2 = This is a coefficient, a number that multiplies a variable. In this case, it multiplies the (3x + 18)^(-1/2) term.

(3x + 18) = This is the base of the exponent. It is a function of x, which means its value will change as x changes.

(-1/2) = This is the exponent. It tells us how many times to multiply the base by itself. In this case, it is a negative exponent, which means we need to take the reciprocal of the base before raising it to the power of 1/2.

Putting it all together, y = 2(3x + 18)^(-1/2) tells us that y is a function of x that depends on the value of (3x + 18) raised to the power of -1/2. In other words, as x changes, the value of y will also change based on the inverse square root of (3x + 18).

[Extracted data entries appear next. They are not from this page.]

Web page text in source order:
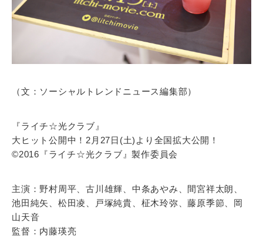
（文：ソーシャルトレンドニュース編集部）
『ライチ☆光クラブ』
大ヒット公開中！2月27日(土)より全国拡大公開！
©2016『ライチ☆光クラブ』製作委員会
主演：野村周平、古川雄輝、中条あやみ、間宮祥太朗、
池田純矢、松田凌、戸塚純貴、柾木玲弥、藤原季節、岡
山天音
監督：内藤瑛亮
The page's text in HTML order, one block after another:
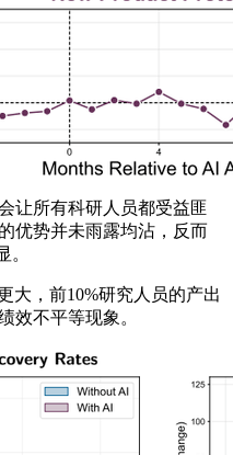
所有科研人员都受益匪
优势并未雨露均沾，反而
。
，前10%研究人员的产出
效不平等现象。
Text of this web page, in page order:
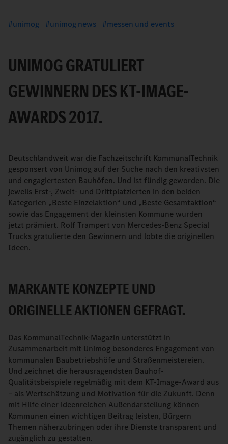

To graph this equation, we can start by choosing a few values of x and calculating the corresponding values of y. For example:

When x = 0, y = 2(18)^(-1/2) = 2/3sqrt(2) ≈ 0.942
When x = 1, y = 2(21)^(-1/2) ≈ 0.842
When x = 2, y = 2(24)^(-1/2) ≈ 0.756
When x = 3, y = 2(27)^(-1/2) ≈ 0.683

Using these values, we can plot points on a graph and connect them to form a curve. We may also need to plot additional points to get a better understanding of the shape of the curve.

Overall, it is important to understand the different components of a mathematical equation in order to gain insight into its behavior and how to manipulate it to solve problems.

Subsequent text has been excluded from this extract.